Ambiente intelectual fértil
Roberto Schwarz nasceu em Viena, em 1938. Filho de intelectuais judeus de esquerda, sua família precisou sair da Áustria por conta da anexação do país pela Alemanha Nazista. Instalado no Brasil, Schwarz cresceu em um ambiente intelectual fértil, contando com o acompanhamento de Anatol Rosenfeld, crítico e teórico alemão, amigo da família, que também migrou para o Brasil fugindo da perseguição nazista. A influência de Rosenfeld o fez escolher o curso de Ciências Sociais da USP para dar início a sua carreira científica.
Nas Ciências Sociais, participou dos encontros do Seminário d’O Capital, grupo que reunia importantes nomes, como José Arthur Gianotti, Fernando Novais, Paul Singer, Octávio Ianni, Fernando Henrique e Ruth Cardoso. Nele, Schwarz teve contato com as ideias marxistas que seriam base de seu pensamento analítico, ao mesmo tempo em que delineava sua visão crítica ao ideário nacional-desenvolvimentista das esquerdas da época.
Ainda no curso de Ciências Sociais, o contato com Antonio Candido o levou a incursões pela literatura por meio de colaborações a suplementos literários de jornais, como o Última Hora e O Estado de S. Paulo, e à decisão de cursar o mestrado em Teoria Literária e Literatura Comparada na Universidade de Yale, nos Estados Unidos. No retorno ao Brasil, passou a lecionar Teoria Literária na USP em 1963. Já o doutorado em Estudos Latino-Americanos foi feito na Universidade Paris III - Sorbonne durante seu período de exílio na França, devido à repressão da Ditadura Militar no país.
Em 1978, Schwarz foi um dos primeiros docentes a integrar o Instituto de Estudos da Linguagem (IEL) da Unicamp, unidade fundada em 1977 após o desmembramento do então Departamento de Linguística do Instituto de Filosofia e Ciências Humanas (IFCH), com Antonio Candido na direção. O docente seguiu junto ao instituto até 1992, ano de sua aposentadoria, contribuindo de forma significativa para o fortalecimento das ciências humanas na universidade e para o desenvolvimento de uma perspectiva crítica da literatura, da cultura e da realidade social.
Rico simbolismo
Diretor do Instituto de Estudos da Linguagem (IEL) da Unicamp, o professor Jefferson Cano disse que participar da homenagem a Schwarz é uma honra “fora do comum”. “Para mim, é uma honra representar o IEL numa cerimônia desta natureza, que me parece carregada de um rico simbolismo para a nossa vida institucional”, disse ele.

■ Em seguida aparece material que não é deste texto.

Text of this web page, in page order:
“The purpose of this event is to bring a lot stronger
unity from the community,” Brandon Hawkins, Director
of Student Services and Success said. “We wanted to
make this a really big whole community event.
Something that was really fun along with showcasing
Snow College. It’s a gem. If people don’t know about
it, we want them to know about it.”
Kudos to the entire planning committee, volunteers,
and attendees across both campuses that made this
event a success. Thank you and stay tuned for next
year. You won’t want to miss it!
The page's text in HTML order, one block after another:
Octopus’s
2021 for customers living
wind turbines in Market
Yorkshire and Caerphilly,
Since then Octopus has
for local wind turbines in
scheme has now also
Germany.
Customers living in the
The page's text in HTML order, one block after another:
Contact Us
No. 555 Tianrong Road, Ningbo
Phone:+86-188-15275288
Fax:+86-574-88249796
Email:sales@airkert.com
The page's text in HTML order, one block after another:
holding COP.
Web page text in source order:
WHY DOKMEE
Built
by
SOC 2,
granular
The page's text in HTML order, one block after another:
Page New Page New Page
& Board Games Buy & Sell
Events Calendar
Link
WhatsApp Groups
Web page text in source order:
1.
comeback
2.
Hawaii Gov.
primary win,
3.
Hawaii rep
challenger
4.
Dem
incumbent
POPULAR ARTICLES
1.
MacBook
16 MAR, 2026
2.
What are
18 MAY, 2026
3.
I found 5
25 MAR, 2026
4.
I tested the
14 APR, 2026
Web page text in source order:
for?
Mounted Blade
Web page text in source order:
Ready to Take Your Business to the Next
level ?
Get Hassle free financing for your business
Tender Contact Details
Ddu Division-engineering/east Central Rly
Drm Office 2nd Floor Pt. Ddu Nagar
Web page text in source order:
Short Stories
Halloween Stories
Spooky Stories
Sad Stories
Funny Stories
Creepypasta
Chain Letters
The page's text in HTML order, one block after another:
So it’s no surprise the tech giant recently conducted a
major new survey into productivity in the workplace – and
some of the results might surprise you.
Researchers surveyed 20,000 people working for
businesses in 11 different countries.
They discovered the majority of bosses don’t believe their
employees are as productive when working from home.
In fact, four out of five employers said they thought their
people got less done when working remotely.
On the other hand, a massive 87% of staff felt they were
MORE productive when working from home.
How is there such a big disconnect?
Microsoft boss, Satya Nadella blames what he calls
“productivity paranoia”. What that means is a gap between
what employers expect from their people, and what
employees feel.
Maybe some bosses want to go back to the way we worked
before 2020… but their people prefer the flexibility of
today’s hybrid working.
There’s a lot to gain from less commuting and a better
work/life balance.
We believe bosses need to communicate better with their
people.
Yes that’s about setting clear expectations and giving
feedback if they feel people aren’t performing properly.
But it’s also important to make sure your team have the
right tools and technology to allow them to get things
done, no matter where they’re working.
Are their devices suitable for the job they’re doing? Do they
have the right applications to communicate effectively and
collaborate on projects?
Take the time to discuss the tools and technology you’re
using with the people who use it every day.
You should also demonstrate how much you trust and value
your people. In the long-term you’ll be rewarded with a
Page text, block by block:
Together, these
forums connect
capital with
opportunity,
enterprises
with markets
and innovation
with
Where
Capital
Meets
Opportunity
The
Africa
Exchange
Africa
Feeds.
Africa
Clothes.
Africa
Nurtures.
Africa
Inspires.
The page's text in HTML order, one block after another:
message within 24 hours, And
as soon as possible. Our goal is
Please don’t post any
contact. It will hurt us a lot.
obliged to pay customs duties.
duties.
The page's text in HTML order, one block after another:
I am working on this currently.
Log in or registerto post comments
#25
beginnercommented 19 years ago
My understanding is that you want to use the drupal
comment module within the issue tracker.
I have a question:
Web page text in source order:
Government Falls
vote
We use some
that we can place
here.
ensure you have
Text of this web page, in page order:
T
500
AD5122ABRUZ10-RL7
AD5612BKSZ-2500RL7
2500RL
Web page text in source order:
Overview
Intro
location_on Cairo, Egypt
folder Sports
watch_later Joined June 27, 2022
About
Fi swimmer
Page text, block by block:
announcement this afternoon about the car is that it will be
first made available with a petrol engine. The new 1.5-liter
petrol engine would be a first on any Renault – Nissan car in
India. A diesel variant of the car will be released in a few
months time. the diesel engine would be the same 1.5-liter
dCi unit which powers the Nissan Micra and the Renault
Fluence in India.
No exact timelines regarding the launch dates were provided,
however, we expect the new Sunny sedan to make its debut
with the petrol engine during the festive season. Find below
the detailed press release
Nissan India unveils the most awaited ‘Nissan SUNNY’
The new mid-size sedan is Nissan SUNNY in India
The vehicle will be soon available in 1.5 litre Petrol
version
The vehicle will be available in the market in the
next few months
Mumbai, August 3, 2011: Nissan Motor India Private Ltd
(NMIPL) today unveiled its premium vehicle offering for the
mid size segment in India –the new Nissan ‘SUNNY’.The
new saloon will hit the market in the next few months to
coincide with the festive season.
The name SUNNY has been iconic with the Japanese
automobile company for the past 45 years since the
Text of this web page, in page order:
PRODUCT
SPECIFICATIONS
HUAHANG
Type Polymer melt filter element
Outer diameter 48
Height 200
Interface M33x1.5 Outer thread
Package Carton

O professor Cano lembrou que os estatutos da Unicamp preconizam que o título de professor emérito deve ser entregue a professores que se aposentaram e se retiraram, definitivamente, das atividades docentes. “Mas eu vejo esse item do estatuto como uma espécie de ironia, porque nos lembramos que personagens como o professor Schwarz nunca deixaram de fazer parte do nosso dia a dia. Não importa há quanto tempo ele tenha se retirado. O professor Schwarz talvez tenha sido uma das presenças mais constantes no IEL nos últimos anos”, disse o diretor.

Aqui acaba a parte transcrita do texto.